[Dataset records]
▽

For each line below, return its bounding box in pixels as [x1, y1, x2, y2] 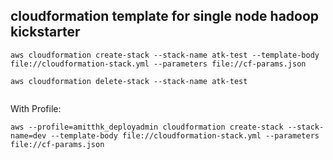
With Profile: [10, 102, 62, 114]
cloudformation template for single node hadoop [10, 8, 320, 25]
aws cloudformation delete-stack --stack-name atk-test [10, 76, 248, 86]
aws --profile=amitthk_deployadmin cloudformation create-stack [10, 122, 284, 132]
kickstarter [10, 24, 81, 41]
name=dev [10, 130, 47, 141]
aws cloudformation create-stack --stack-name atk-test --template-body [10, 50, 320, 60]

△
▽

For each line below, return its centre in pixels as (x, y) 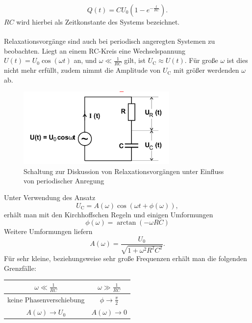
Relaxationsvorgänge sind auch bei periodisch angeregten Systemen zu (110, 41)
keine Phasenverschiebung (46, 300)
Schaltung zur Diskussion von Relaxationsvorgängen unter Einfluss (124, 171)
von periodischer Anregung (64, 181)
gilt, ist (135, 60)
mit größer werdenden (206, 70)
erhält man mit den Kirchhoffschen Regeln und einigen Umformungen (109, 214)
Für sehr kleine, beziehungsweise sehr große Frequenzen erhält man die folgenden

△
▽

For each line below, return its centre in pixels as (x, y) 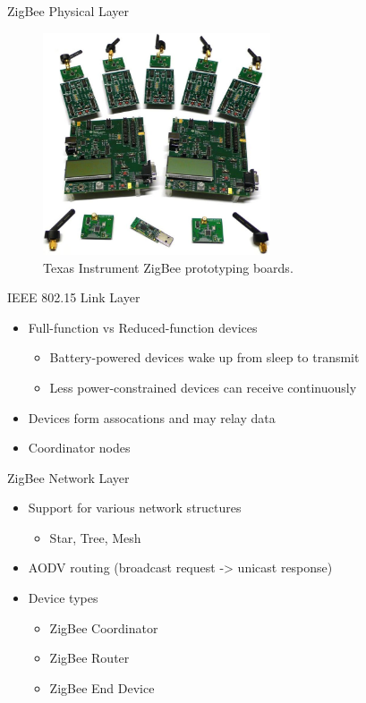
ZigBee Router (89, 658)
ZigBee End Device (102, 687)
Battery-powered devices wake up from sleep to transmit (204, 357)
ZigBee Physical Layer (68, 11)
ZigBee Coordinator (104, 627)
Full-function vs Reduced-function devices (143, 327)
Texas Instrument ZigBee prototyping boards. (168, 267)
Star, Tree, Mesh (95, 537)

△

:: TASK PROMPT ::
Your task for the entries above: copy exactly the span starting with the line with "name=dev [10, 130, 47, 141]" and going on through the line with "aws cloudformation create-stack", both lines included, and nothing else.

:: OUTPUT OF THE EXERCISE ::
name=dev [10, 130, 47, 141]
aws cloudformation create-stack --stack-name atk-test --template-body [10, 50, 320, 60]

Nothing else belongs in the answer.